The Astros are, after all, the team Alex Cora helped win a World Series last season when he was the team’s bench coach. The excitement he showed ahead of this series showed that it was one he looked forward to, maybe for bragging rights, maybe just so his team could make a statement.
But it’s not going to turn out that way.
The Astros, who eliminated the Red Sox from the playoffs last season, could very well be a team they have to face in the playoffs again. The Astros have won 10 out of the last 14 meetings against the Red Sox, including the playoffs last season. Is that an indicator of something, or pertinent to this October? I guess we’ll find out.
Cora was asked whether it was especially tough to lose to the Astros because of his personal relationship to that team.
“No, not really,” Cora answered. “Hopefully we can fix it later on in the year, that’s when it’s either going to be very gratifying or very tough.
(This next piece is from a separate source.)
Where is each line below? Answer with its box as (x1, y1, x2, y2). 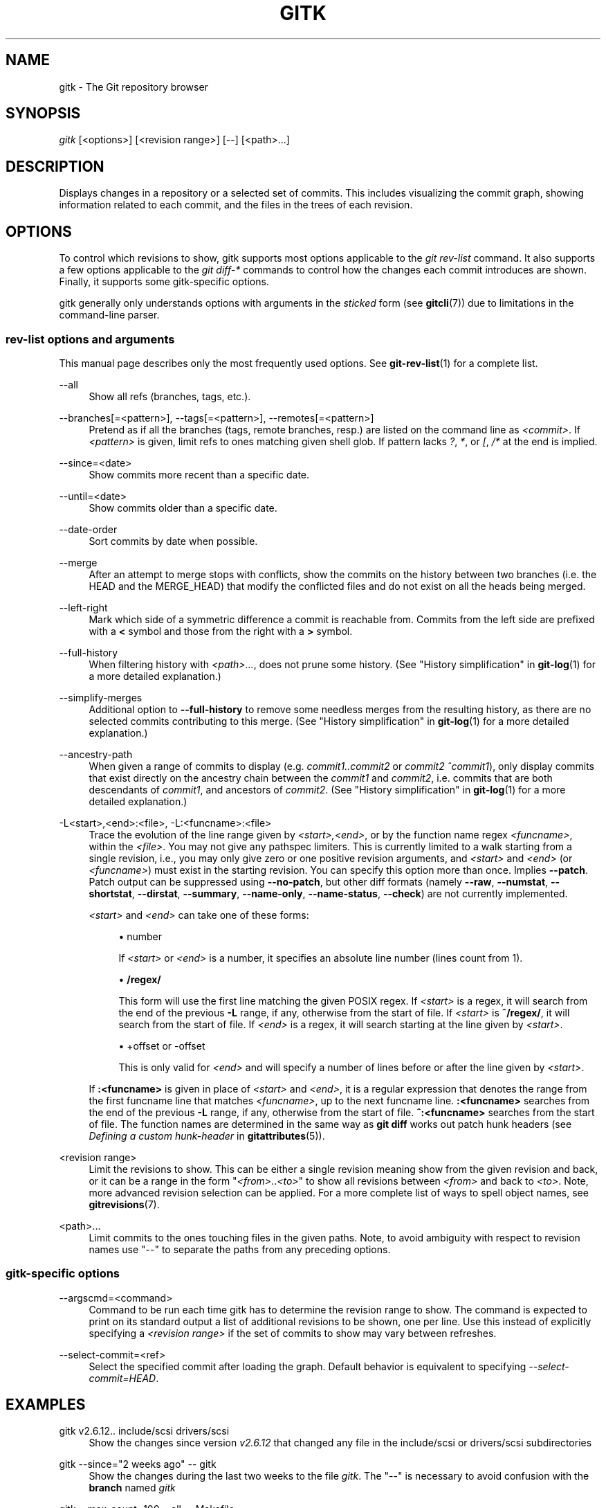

We know where we are and what we have to do. Obviously, they’re battling in that division [with Oakland]. They’re getting healthy and that’s a good team and they’re an elite team. Today, like I said, I thought we had a chance to win. It’s OK.”
Cora always tries to exude confidence about his team publicly because no team wants to see their manager seethe about losses. But Cora is human. Of course he’d love to pump his chest after beating his old team. Of course he’d love nothing more than to beat the Astros on his new home turf. That’s just human nature.
His answer was actually quite good. OK, maybe the losses don’t matter right now in the bigger scheme of things, but they will matter in October if these two teams meet in the playoffs. And that’s what Cora was trying to project.
And so on Saturday, having been through everything with this Astros team last season, he was not surprised that Alex Bregman, perhaps the hottest hitter in baseball and one of his personal projects last season, raised havoc on the Red Sox with a solo homer in the third inning — his 30th. Or that Charlie Morton, the pitcher he once talked about as having some of the best stuff in the Astros’ rotation, was able to throw five solid innings, limiting Cora’s Red Sox to only two runs.
After a stellar first game back from the disabled list, Eduardo Rodriguez gave up six hits and five runs in 3⅓ innings. This is not what Cora was looking for. This was disappointing. After David Price impressed with 6⅓ innings on Friday night, Rodriguez fumbled his chance. E-Rod is likely to be the fourth starter in Boston’s playoff rotation. How well he pitches is vital to the success of this Red Sox team. Rodriguez was having a very good season (12-3, 3.34 ERA entering the game) until the Astros tagged him Saturday.
The Sox bullpen, which threw 5⅔ scoreless innings at the Astros on Saturday (two by Bobby Poyner and two by Tyler Thornburg) was finally a bright spot. And it was welcome as Matt Barnes sits out with a hip problem and Joe Kelly got the night off after allowing three runs on Friday night.
But when a starting rotation can’t get deep into games, it puts pressure on the bullpen. As much as Cora would love to rest his starting pitchers, he also has to do the same for key members of the bullpen. It gets tricky even with a big lead like Boston has in the AL East.
The loss snapped a streak of 10 straight series wins at Fenway. It had been 40 years since the Red Sox went unbeaten in as many as 10 consecutive home series. They were 13-0-2 in 1978 and we know what happened that year. They are now 12-32 when they score three or fewer runs and 85-14 when they score four or more runs. They are 2-4 overall against Houston this season.
Video: George Springer robs Mitch Moreland of a hit in the first inning
What’s interesting is the fact that the Astros’ 89-53 record matches their best record through 142 games in franchise history, tying the 1998 team. The Astros have won seven straight and 14 of their last 17 games. They are 49-21 on the road, the highest winning percentage (.700) in the majors.
Suffice to say, count the Astros as one very tough team here in September and likely in October.
The Red Sox have missed an opportunity for a statement, a chance for momentum if there is such a thing in baseball, against the defending World Series champions.
This series loss had to hurt the human side of Cora. But like he said, there’s one more chance to for redemption. And that would be worth all of these losses in September.